Two years ago, on March 17, 2020, Moderna’s first vaccine trial was given to participants. What might have been lost in the media flurry at the time was how this first iteration of the vaccine was trialed a full two days before the first statewide lockdown in the country was announced in California.
In retrospect, this amazing achievement has not only fundamentally called into question the speed at which drugs are developed, tested, and deployed on a massive scale, but has forced drug developers to daringly apply new AI-powered technologies to supercharge their efforts since then.
So what are some other ways AI is changing medicine in 2022? Here are some trends to look out for:
Powered by AI, new software designed to engineer drug models and simulate what those drugs will do when they interact with the human body, are now allowing scientists to model what a virus looks like, create drugs designed to elicit an immune response, and algorithmically run through all the tangential expressions of that drug in order to optimize desired outcomes.
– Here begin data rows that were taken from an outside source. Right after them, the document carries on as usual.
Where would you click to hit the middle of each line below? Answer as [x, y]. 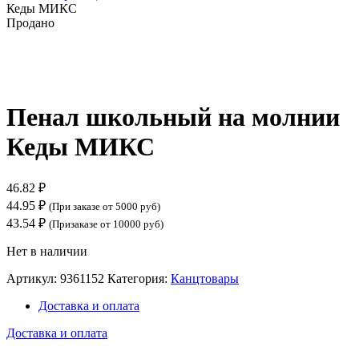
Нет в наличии [47, 251]
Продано [30, 23]
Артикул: [33, 278]
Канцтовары [205, 278]
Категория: [139, 278]
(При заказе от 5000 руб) [105, 206]
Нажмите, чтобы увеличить [82, 78]
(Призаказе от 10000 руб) [106, 224]
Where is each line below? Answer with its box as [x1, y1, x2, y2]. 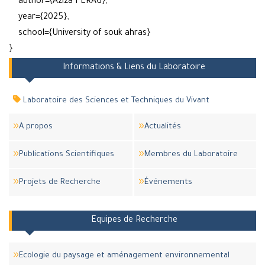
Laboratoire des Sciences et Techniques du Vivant [21, 96, 209, 106]
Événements [144, 177, 192, 187]
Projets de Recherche [19, 177, 101, 187]
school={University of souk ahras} [9, 29, 151, 39]
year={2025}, [9, 13, 69, 23]
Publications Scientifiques [19, 150, 114, 159]
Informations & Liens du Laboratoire [63, 63, 205, 73]
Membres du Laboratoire [144, 150, 238, 159]
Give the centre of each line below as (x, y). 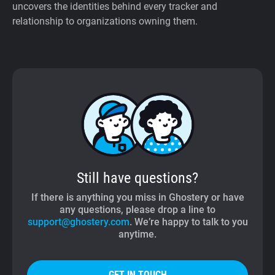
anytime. (137, 234)
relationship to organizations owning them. (105, 21)
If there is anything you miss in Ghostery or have (137, 198)
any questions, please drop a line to (137, 210)
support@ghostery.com (78, 222)
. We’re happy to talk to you (188, 222)
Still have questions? (137, 178)
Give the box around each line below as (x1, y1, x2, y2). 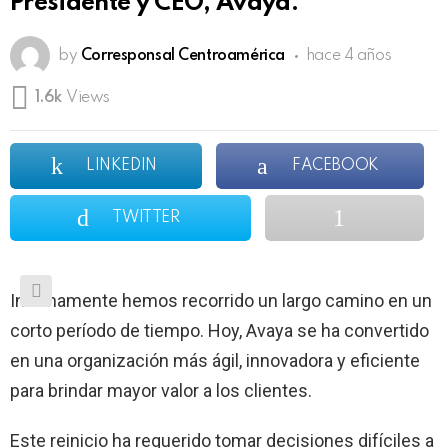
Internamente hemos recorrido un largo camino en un (10, 289, 432, 311)
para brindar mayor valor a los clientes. (10, 379, 312, 401)
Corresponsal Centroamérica (80, 48, 285, 65)
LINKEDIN (86, 157, 157, 174)
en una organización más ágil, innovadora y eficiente (10, 349, 420, 371)
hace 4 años (305, 48, 392, 65)
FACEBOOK (292, 157, 379, 174)
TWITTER (112, 209, 180, 226)
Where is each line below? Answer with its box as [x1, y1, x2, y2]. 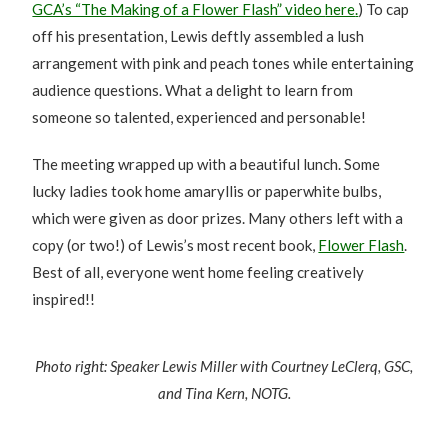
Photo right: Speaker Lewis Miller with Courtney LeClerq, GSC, [35, 357, 413, 375]
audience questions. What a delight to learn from [32, 81, 354, 99]
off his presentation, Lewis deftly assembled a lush [32, 27, 365, 45]
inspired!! [32, 290, 96, 308]
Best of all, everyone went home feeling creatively [32, 263, 365, 281]
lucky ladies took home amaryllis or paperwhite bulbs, [32, 182, 382, 200]
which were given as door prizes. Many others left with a [32, 209, 404, 227]
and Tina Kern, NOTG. [157, 384, 291, 402]
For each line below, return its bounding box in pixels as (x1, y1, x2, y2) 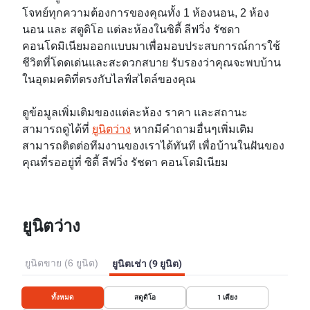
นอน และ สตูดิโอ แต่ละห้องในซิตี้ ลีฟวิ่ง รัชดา (22, 23, 240, 37)
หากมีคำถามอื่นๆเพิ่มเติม (131, 122, 254, 136)
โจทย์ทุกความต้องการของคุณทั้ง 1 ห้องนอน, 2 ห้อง (22, 6, 269, 20)
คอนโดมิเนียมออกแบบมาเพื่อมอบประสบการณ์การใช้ (22, 39, 280, 53)
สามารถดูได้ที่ (22, 122, 92, 136)
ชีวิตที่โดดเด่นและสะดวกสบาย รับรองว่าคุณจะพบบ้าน (22, 56, 281, 70)
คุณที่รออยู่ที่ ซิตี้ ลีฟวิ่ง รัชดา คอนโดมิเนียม (22, 156, 228, 170)
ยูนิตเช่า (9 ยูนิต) (112, 258, 182, 269)

“Some software is able to predict how well a drug will react with such accuracy, that the FDA will accept the results of their data in place of a toxicology report,” Mike Hoey, Founder and President of healthtech company Source Meridian wrote in a recent post on the subject, “This is the first step in groundbreaking new science that will lead to a whole new class of drugs with widespread applications, like the new MRNA vaccines that were developed during the pandemic.”
Hoey even suggested that, when paired with AI, the new MRNA vaccine platform which was awarded FDA approval during the pandemic, will allow future researchers to create disease treatments for afflictions like cancer and AIDS.
Further, AI is set to provide doctors with more acute diagnostic tools to better provide detection measures for common illnesses like heart disease so these new platforms can be used even more effectively.
Transparent analysis: medical imaging meets the all-seeing algorithm
The problem with medical imaging comes down to the fact that reading an MRI or an X-ray is an act of assessing a piece of visual data in the form it is presented. This means that even skilled doctors can sometimes miss things.
Fortunately, the current generation of machine learning-enabled medical imaging software is now so good at this task that it is better in many cases than human doctors in detecting harmful lesions and even certain types of colorectal cancer.
But while an extra set of AI-eyes may allow doctors to diagnose illnesses far better than they would be able to, otherwise, the system isn’t perfect yet. This means that doctors still have to perform the important task of deciphering the data provided to them by the machine in order to make a proper diagnosis.
As we move into the new year, the speed at which progress in the medical field shows no signs of slowing.
Expect to witness major changes in how patients are treated, diagnosed, and receive their treatment as AI steps up to assist the healthcare industry unlike ever before.